** ASSIGNMENT **
Omit the images and retype the records verbatim.

** RECORDS FOR THIS TASK **
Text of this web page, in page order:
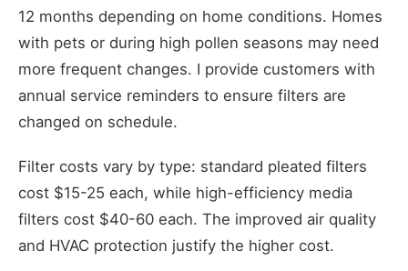
12 months depending on home conditions. Homes
with pets or during high pollen seasons may need
more frequent changes. I provide customers with
annual service reminders to ensure filters are
changed on schedule.
Filter costs vary by type: standard pleated filters
cost $15-25 each, while high-efficiency media
filters cost $40-60 each. The improved air quality
and HVAC protection justify the higher cost.
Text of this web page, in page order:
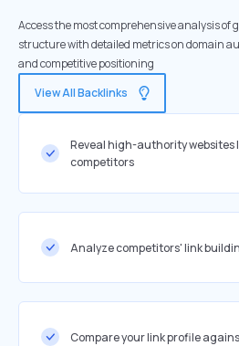
Access the most comprehensive analysis of
structure with detailed metrics on domain
and competitive positioning
View All Backlinks
Reveal high-authority websites
competitors
Analyze competitors' link
Compare your link profile
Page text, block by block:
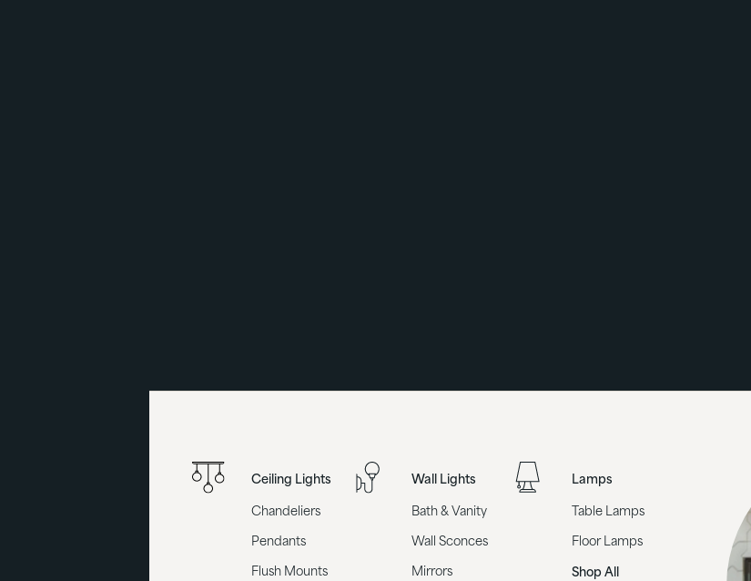
Ceiling Lights
Chandeliers
Pendants
Flush Mounts
Wall Lights
Bath & Vanity
Wall Sconces
Mirrors
Lamps
Table Lamps
Floor Lamps
Shop All
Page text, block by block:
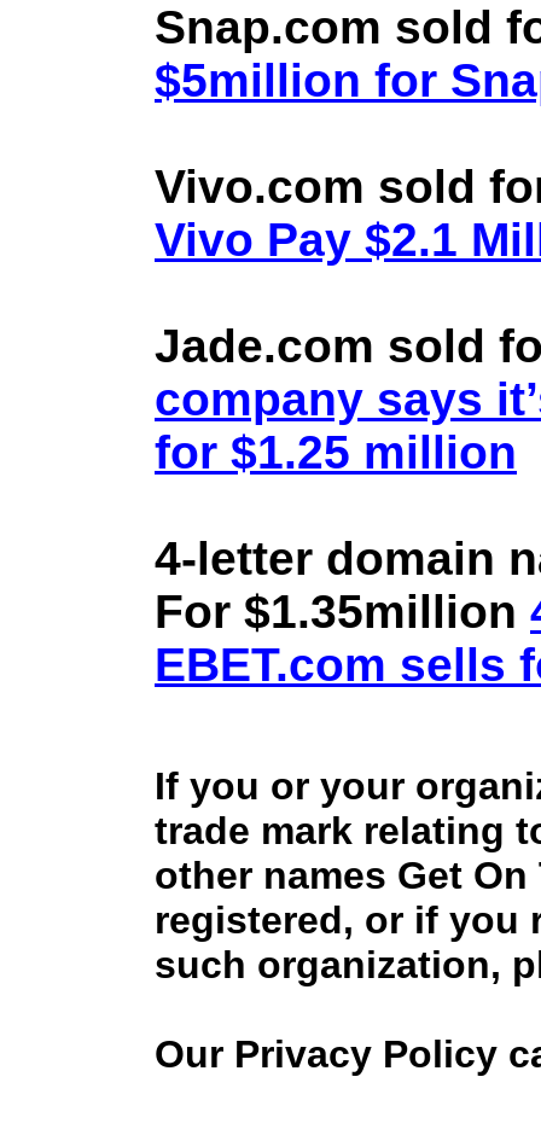
Snap.com sold
$5million for
Vivo.com sold
Vivo Pay $2.1
Jade.com sold
company says
for $1.25 million
4-letter domain
For $1.35million
EBET.com sells
If you or your
trade mark relating
other names Get
registered, or if you
such organization,
Our Privacy Policy
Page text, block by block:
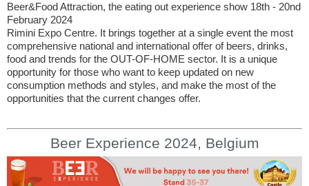
Beer&Food Attraction, the eating out experience show 18th - 20nd
February 2024
Rimini Expo Centre. It brings together at a single event the most
comprehensive national and international offer of beers, drinks,
food and trends for the OUT-OF-HOME sector. It is a unique
opportunity for those who want to keep updated on new
consumption methods and styles, and make the most of the
opportunities that the current changes offer.
Beer Experience 2024, Belgium
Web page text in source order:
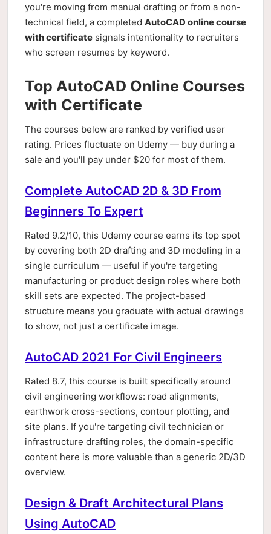
you're moving from manual drafting or from a non-
technical field, a completed AutoCAD online course
with certificate signals intentionality to recruiters
who screen resumes by keyword.
Top AutoCAD Online Courses
with Certificate
The courses below are ranked by verified user
rating. Prices fluctuate on Udemy — buy during a
sale and you'll pay under $20 for most of them.
Complete AutoCAD 2D & 3D From
Beginners To Expert
Rated 9.2/10, this Udemy course earns its top spot
by covering both 2D drafting and 3D modeling in a
single curriculum — useful if you're targeting
manufacturing or product design roles where both
skill sets are expected. The project-based
structure means you graduate with actual drawings
to show, not just a certificate image.
AutoCAD 2021 For Civil Engineers
Rated 8.7, this course is built specifically around
civil engineering workflows: road alignments,
earthwork cross-sections, contour plotting, and
site plans. If you're targeting civil technician or
infrastructure drafting roles, the domain-specific
content here is more valuable than a generic 2D/3D
overview.
Design & Draft Architectural Plans
Using AutoCAD
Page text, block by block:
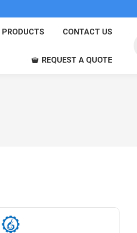
PRODUCTS CONTACT US
REQUEST A QUOTE
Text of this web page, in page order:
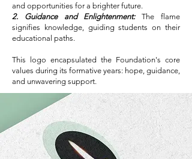
and opportunities for a brighter future.
2. Guidance and Enlightenment:The flame
signifies knowledge, guiding students on their
educational paths.
This logo encapsulated the Foundation's core
values during its formative years: hope, guidance,
and unwavering support.
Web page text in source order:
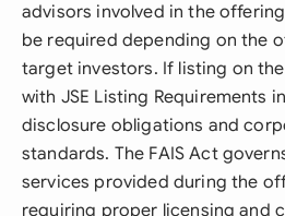
advisors involved in the
be required depending on the
target investors. If listing on
with JSE Listing Requirements
disclosure obligations and
standards. The FAIS Act
services provided during the
requiring proper licensing and
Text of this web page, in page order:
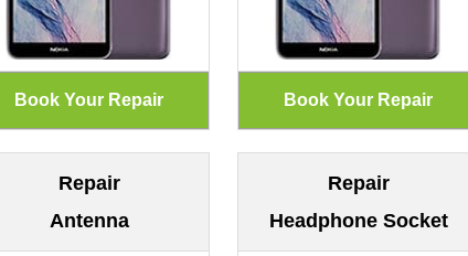
Repair
Antenna
Repair
Headphone Socket
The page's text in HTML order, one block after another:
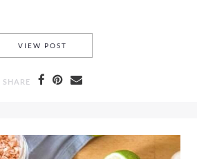
VIEW POST
SHARE
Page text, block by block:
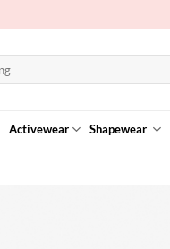
Activewear Shapewear
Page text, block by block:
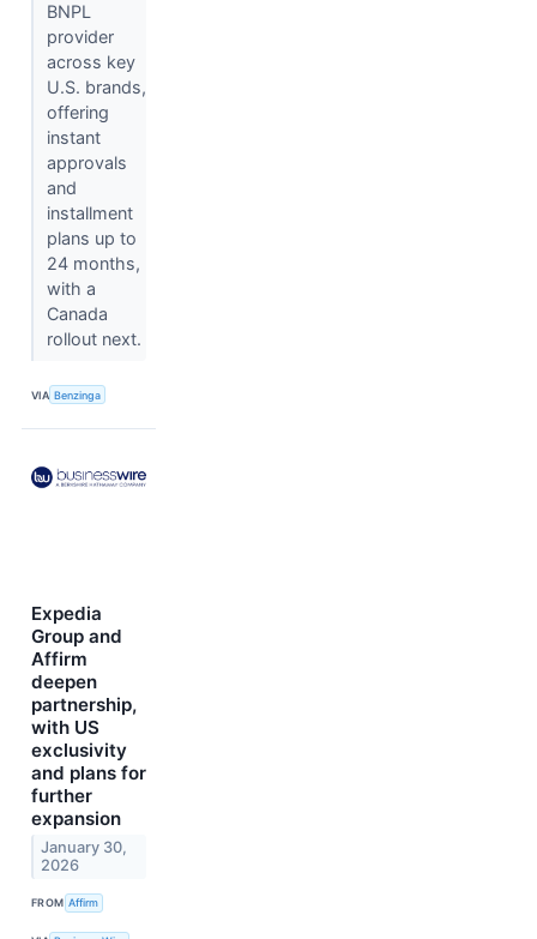
BNPL
provider
across key
U.S. brands,
offering
instant
approvals
and
installment
plans up to
24 months,
with a
Canada
rollout next.
VIA Benzinga
Expedia
Group and
Affirm
deepen
partnership,
with US
exclusivity
and plans for
further
expansion
January 30,
2026
FROM Affirm
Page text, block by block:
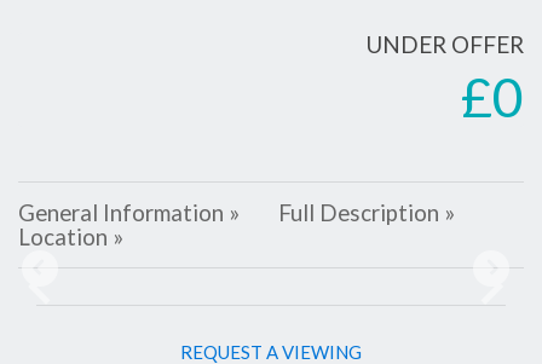
UNDER OFFER
£0
General Information »
Full Description »
Location »
Previous
Next
REQUEST A VIEWING
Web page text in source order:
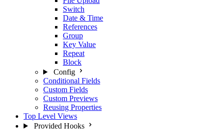
Switch
Date & Time
References
Group
Key Value
Repeat
Block
Config
Conditional Fields
Custom Fields
Custom Previews
Reusing Properties
Top Level Views
Provided Hooks
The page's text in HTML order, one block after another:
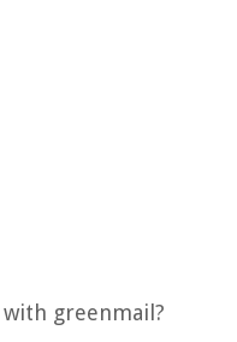
greenmail?
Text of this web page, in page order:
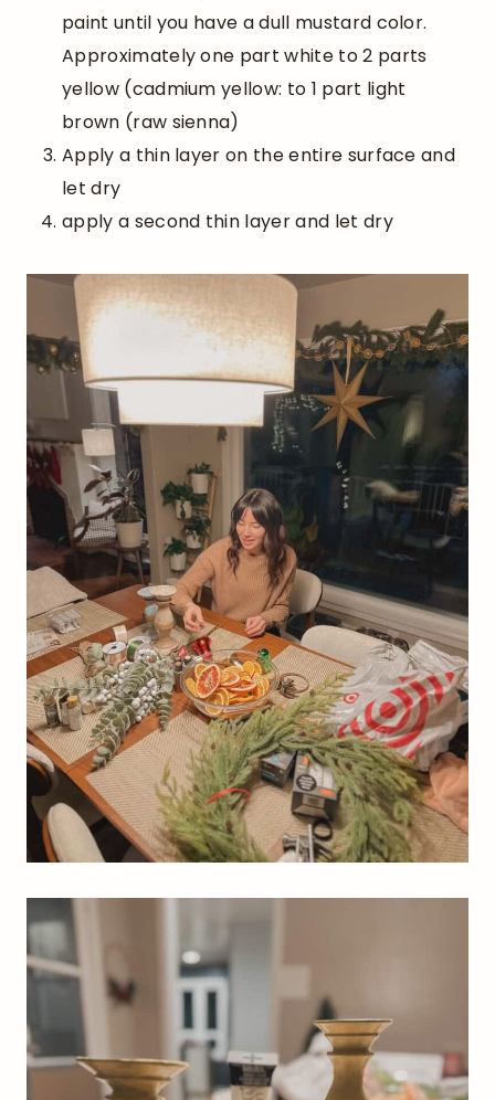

** REPLY **
Text of this web page, in page order:
12 months depending on home conditions. Homes
with pets or during high pollen seasons may need
more frequent changes. I provide customers with
annual service reminders to ensure filters are
changed on schedule.
Filter costs vary by type: standard pleated filters
cost $15-25 each, while high-efficiency media
filters cost $40-60 each. The improved air quality
and HVAC protection justify the higher cost.
Text of this web page, in page order:
Access the most comprehensive analysis of
structure with detailed metrics on domain
and competitive positioning
View All Backlinks
Reveal high-authority websites
competitors
Analyze competitors' link
Compare your link profile
Page text, block by block:
Ceiling Lights
Chandeliers
Pendants
Flush Mounts
Wall Lights
Bath & Vanity
Wall Sconces
Mirrors
Lamps
Table Lamps
Floor Lamps
Shop All
Page text, block by block:
Snap.com sold
$5million for
Vivo.com sold
Vivo Pay $2.1
Jade.com sold
company says
for $1.25 million
4-letter domain
For $1.35million
EBET.com sells
If you or your
trade mark relating
other names Get
registered, or if you
such organization,
Our Privacy Policy
Page text, block by block:
Beer&Food Attraction, the eating out experience show 18th - 20nd
February 2024
Rimini Expo Centre. It brings together at a single event the most
comprehensive national and international offer of beers, drinks,
food and trends for the OUT-OF-HOME sector. It is a unique
opportunity for those who want to keep updated on new
consumption methods and styles, and make the most of the
opportunities that the current changes offer.
Beer Experience 2024, Belgium
Web page text in source order:
you're moving from manual drafting or from a non-
technical field, a completed AutoCAD online course
with certificate signals intentionality to recruiters
who screen resumes by keyword.
Top AutoCAD Online Courses
with Certificate
The courses below are ranked by verified user
rating. Prices fluctuate on Udemy — buy during a
sale and you'll pay under $20 for most of them.
Complete AutoCAD 2D & 3D From
Beginners To Expert
Rated 9.2/10, this Udemy course earns its top spot
by covering both 2D drafting and 3D modeling in a
single curriculum — useful if you're targeting
manufacturing or product design roles where both
skill sets are expected. The project-based
structure means you graduate with actual drawings
to show, not just a certificate image.
AutoCAD 2021 For Civil Engineers
Rated 8.7, this course is built specifically around
civil engineering workflows: road alignments,
earthwork cross-sections, contour plotting, and
site plans. If you're targeting civil technician or
infrastructure drafting roles, the domain-specific
content here is more valuable than a generic 2D/3D
overview.
Design & Draft Architectural Plans
Using AutoCAD
Page text, block by block:
PRODUCTS CONTACT US
REQUEST A QUOTE
Text of this web page, in page order:
and opportunities for a brighter future.
2. Guidance and Enlightenment:The flame
signifies knowledge, guiding students on their
educational paths.
This logo encapsulated the Foundation's core
values during its formative years: hope, guidance,
and unwavering support.
Web page text in source order:
advisors involved in the
be required depending on the
target investors. If listing on
with JSE Listing Requirements
disclosure obligations and
standards. The FAIS Act
services provided during the
requiring proper licensing and
Text of this web page, in page order:
Repair
Antenna
Repair
Headphone Socket
The page's text in HTML order, one block after another:
VIEW POST
SHARE
Page text, block by block:
Activewear Shapewear
Page text, block by block:
BNPL
provider
across key
U.S. brands,
offering
instant
approvals
and
installment
plans up to
24 months,
with a
Canada
rollout next.
VIA Benzinga
Expedia
Group and
Affirm
deepen
partnership,
with US
exclusivity
and plans for
further
expansion
January 30,
2026
FROM Affirm
Page text, block by block:
UNDER OFFER
£0
General Information »
Full Description »
Location »
Previous
Next
REQUEST A VIEWING
Web page text in source order:
Switch
Date & Time
References
Group
Key Value
Repeat
Block
Config
Conditional Fields
Custom Fields
Custom Previews
Reusing Properties
Top Level Views
Provided Hooks
The page's text in HTML order, one block after another:
greenmail?
Text of this web page, in page order:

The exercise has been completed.